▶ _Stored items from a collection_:
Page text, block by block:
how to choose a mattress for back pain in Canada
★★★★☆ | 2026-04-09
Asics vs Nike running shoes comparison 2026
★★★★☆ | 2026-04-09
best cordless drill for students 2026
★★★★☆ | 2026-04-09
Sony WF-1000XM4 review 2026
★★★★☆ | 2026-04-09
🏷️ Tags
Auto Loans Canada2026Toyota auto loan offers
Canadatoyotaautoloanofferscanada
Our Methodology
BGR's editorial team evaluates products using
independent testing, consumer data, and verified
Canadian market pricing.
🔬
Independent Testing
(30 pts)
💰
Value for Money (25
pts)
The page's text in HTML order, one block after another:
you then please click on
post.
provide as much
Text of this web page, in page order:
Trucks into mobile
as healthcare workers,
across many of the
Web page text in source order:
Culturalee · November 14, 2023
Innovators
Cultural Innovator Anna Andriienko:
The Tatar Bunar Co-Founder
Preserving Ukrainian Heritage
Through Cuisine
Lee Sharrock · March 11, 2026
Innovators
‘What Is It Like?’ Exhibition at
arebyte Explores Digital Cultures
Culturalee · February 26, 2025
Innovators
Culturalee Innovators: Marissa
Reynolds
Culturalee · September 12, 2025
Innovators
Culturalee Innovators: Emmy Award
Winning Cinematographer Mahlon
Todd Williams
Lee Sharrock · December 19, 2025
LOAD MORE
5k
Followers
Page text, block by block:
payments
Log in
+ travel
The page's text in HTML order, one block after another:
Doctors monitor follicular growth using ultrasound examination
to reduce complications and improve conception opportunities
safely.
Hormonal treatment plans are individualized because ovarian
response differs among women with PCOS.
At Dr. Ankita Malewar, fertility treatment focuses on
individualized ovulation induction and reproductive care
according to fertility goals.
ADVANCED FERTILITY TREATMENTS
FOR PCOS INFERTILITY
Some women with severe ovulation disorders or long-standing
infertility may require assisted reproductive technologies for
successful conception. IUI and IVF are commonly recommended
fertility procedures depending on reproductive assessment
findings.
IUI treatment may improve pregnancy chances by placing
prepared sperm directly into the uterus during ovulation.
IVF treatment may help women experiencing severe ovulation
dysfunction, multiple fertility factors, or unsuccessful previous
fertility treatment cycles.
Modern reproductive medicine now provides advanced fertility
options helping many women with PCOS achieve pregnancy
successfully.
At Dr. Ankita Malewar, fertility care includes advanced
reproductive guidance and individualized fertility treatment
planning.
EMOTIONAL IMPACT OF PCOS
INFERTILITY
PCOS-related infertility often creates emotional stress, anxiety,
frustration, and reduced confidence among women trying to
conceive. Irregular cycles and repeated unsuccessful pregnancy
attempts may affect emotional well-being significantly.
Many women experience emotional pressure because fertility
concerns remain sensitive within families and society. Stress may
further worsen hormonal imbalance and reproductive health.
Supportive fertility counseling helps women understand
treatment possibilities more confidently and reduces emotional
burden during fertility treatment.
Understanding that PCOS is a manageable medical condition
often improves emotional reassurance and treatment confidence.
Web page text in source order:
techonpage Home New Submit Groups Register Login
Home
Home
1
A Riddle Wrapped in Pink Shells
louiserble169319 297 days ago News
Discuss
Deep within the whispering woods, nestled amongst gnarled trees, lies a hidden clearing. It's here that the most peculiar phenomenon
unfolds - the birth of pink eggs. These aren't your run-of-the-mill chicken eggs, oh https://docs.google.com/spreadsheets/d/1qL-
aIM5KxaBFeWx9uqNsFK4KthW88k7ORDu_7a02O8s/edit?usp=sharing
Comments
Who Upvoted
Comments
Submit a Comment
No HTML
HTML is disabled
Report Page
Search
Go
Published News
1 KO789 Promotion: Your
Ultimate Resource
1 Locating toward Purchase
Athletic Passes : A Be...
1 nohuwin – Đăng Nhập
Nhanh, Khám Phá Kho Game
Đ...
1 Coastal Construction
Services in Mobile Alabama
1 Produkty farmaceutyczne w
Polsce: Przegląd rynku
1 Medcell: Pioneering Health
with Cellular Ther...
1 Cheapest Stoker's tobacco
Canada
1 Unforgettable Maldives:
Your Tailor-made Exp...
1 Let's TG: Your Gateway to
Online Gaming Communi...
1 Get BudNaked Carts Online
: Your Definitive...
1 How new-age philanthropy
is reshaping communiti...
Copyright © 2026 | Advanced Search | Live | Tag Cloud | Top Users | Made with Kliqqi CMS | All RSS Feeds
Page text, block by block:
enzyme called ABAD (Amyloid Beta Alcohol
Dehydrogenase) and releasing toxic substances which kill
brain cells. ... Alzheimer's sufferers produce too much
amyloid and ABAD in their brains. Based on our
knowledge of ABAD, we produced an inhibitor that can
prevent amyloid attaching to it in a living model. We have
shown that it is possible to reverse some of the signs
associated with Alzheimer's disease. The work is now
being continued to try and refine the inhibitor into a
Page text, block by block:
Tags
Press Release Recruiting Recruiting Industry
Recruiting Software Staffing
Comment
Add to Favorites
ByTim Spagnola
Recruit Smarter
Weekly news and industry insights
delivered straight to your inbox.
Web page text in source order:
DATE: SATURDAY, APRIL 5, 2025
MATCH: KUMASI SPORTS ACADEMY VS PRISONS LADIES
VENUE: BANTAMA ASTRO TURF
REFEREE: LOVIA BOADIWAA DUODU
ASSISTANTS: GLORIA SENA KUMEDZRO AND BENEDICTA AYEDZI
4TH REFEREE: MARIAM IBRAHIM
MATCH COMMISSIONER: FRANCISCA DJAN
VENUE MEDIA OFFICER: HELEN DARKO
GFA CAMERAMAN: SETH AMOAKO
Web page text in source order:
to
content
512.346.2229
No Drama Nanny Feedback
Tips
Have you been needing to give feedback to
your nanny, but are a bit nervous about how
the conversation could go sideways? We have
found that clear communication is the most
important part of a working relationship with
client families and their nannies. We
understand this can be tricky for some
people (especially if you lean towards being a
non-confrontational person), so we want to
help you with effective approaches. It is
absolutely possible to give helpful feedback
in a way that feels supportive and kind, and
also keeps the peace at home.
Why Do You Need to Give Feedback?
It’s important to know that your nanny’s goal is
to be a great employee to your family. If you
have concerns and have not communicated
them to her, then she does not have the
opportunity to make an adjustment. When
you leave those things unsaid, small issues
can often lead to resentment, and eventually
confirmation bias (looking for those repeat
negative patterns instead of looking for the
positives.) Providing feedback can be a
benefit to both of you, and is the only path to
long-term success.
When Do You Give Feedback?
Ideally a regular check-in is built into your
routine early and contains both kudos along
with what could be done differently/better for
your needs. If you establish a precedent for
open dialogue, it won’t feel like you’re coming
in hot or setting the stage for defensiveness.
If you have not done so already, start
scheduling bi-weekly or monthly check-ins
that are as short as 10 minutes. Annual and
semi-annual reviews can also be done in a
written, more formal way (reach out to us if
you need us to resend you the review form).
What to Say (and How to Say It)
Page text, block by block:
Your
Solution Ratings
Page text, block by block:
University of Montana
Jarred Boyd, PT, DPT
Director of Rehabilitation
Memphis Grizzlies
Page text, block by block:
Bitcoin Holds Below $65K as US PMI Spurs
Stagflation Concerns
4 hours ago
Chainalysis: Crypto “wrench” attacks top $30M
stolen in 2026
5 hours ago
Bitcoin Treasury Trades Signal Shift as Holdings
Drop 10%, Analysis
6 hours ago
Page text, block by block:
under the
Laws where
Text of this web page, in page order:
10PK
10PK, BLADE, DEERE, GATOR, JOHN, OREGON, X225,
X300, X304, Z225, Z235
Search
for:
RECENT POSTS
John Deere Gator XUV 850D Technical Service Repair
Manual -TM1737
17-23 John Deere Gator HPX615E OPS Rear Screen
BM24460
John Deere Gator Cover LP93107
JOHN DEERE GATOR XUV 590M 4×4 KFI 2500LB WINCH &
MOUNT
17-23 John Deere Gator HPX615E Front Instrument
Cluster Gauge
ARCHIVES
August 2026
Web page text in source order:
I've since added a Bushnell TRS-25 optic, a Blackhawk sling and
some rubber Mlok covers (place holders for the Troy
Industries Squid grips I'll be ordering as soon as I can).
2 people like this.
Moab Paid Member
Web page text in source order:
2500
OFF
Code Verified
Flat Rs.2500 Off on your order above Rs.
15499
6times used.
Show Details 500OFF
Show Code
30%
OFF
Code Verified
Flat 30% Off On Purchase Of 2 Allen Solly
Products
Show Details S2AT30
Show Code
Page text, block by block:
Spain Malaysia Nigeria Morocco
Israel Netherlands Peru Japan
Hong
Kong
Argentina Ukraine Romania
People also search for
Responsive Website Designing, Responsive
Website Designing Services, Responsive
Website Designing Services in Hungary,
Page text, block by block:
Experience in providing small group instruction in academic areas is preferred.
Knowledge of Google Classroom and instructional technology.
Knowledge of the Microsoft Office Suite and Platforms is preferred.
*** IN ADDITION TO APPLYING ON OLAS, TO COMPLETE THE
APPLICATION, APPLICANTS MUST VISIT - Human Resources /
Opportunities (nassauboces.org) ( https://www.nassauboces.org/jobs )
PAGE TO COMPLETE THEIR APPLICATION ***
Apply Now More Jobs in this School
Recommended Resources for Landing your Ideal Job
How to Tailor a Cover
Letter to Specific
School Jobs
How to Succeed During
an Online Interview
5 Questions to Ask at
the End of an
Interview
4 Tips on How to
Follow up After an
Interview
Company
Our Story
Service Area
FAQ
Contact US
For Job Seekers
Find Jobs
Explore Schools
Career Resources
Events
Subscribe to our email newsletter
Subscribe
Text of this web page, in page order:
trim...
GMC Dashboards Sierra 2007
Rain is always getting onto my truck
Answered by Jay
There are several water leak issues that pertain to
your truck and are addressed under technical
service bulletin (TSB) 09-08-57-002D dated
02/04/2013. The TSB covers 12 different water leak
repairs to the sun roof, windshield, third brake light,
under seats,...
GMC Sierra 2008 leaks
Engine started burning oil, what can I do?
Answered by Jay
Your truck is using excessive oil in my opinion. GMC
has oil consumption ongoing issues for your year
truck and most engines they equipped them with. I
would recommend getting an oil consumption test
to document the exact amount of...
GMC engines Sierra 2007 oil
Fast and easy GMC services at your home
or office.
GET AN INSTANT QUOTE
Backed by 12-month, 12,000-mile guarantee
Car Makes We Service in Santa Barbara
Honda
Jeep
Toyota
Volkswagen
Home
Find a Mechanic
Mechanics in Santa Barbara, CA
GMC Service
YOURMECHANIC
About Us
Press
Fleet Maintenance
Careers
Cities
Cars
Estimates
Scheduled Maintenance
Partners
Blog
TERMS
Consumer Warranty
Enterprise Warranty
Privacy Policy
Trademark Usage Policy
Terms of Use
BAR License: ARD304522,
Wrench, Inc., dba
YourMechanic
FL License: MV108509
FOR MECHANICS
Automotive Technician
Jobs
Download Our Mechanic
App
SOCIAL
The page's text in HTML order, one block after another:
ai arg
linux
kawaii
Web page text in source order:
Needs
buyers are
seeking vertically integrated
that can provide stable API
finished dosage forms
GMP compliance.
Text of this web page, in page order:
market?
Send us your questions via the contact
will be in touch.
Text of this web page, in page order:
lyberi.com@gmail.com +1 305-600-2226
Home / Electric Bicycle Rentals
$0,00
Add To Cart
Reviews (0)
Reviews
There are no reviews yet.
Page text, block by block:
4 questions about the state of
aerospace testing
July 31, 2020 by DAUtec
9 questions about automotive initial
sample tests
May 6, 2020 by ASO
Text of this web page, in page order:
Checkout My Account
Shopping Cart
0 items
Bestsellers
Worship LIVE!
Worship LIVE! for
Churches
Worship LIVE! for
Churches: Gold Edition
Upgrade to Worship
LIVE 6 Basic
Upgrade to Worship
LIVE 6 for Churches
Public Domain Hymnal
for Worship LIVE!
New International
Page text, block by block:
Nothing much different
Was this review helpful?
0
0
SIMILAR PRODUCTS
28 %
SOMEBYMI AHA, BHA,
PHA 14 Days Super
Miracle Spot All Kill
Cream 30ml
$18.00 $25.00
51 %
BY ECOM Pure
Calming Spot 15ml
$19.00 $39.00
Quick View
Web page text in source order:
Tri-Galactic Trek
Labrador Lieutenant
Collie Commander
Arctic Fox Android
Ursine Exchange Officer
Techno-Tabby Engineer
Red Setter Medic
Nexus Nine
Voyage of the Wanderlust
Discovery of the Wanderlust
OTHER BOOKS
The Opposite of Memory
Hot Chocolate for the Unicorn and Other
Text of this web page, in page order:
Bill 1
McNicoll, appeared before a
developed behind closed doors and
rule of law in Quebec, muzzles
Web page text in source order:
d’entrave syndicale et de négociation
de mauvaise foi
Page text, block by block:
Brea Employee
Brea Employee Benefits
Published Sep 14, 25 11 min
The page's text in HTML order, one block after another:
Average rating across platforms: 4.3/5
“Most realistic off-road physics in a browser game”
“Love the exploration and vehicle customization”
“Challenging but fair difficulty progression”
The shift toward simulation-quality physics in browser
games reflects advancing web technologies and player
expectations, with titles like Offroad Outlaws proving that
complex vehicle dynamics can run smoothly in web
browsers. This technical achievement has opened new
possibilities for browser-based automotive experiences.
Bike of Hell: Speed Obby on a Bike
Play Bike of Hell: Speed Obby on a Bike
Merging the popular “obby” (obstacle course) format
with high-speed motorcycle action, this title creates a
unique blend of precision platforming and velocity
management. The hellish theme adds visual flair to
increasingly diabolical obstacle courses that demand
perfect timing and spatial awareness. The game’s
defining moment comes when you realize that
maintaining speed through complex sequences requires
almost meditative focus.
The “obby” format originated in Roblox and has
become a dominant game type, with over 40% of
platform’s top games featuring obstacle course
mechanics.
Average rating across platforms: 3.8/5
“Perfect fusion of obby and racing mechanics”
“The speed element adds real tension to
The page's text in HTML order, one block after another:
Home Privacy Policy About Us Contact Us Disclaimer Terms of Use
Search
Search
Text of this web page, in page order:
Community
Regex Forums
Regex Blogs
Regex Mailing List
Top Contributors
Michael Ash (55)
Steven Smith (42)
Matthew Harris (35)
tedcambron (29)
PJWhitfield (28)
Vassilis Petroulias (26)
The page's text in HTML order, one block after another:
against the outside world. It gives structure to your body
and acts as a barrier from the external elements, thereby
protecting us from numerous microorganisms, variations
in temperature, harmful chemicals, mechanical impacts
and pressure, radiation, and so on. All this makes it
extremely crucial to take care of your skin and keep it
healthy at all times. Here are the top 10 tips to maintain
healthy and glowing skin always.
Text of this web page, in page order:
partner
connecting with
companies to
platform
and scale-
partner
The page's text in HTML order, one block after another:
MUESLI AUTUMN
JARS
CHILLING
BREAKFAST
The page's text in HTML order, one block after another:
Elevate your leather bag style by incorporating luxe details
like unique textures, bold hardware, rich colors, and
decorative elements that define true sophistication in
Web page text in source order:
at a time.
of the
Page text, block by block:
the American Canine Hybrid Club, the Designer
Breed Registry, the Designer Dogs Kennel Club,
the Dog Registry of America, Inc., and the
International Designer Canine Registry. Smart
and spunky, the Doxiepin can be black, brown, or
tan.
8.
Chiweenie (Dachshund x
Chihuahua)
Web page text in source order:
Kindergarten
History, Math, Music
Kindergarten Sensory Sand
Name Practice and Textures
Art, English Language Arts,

▶ _BRIEF_:
Show every line above in which the word "Sharrock" appears.

▶ _RESPONSE BELOW_:
Lee Sharrock · March 11, 2026
Lee Sharrock · December 19, 2025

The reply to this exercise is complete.